INPUT MATERIAL -

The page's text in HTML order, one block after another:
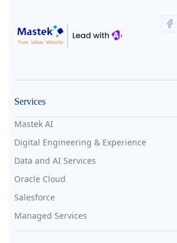
Services
Mastek AI
Digital Engineering & Experience
Data and AI Services
Oracle Cloud
Salesforce
Managed Services
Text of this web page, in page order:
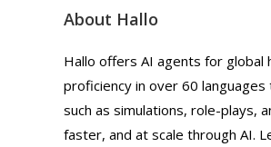
About Hallo
Hallo offers AI agents for global
proficiency in over 60
such as simulations, role-plays,
faster, and at scale through AI.
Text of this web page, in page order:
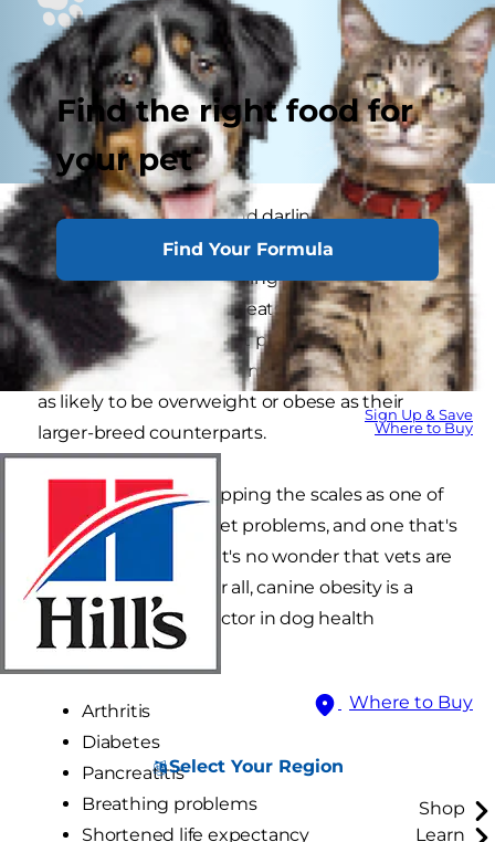
Find the right food for
your pet
Find Your Formula
Sign Up & Save
Where to Buy
Where to Buy
Select Your Region
Shop
Learn
Because of their little and darling, or small and
scrappy, stature small dogs are experts at
inspiring the most coddling. They can especially
excel at eliciting more treats out of their pet
parents. This means that parents have to be on
their because small and miniature dogs are just
as likely to be overweight or obese as their
larger-breed counterparts.
With weight issues tipping the scales as one of
the world's biggest pet problems, and one that's
continually growing, it's no wonder that vets are
getting nervous. After all, canine obesity is a
major contributing factor in dog health
problems such as:
Arthritis
Diabetes
Pancreatitis
Breathing problems
Shortened life expectancy
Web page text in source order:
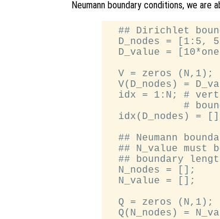
Neumann boundary conditions, we
## Dirichlet
D_nodes = [1:5,
D_value =
  V = zeros (N,1);
V(D_nodes) =
idx = 1:N; #
#
idx(D_nodes) =
## Neumann
## N_value must
## boundary
  N_nodes = [];
  N_value = [];
  Q = zeros (N,1);
Q(N_nodes) =

TASK - Each line above with the word "Services" must be returned.

RESPONSE -
Services
Data and AI Services
Managed Services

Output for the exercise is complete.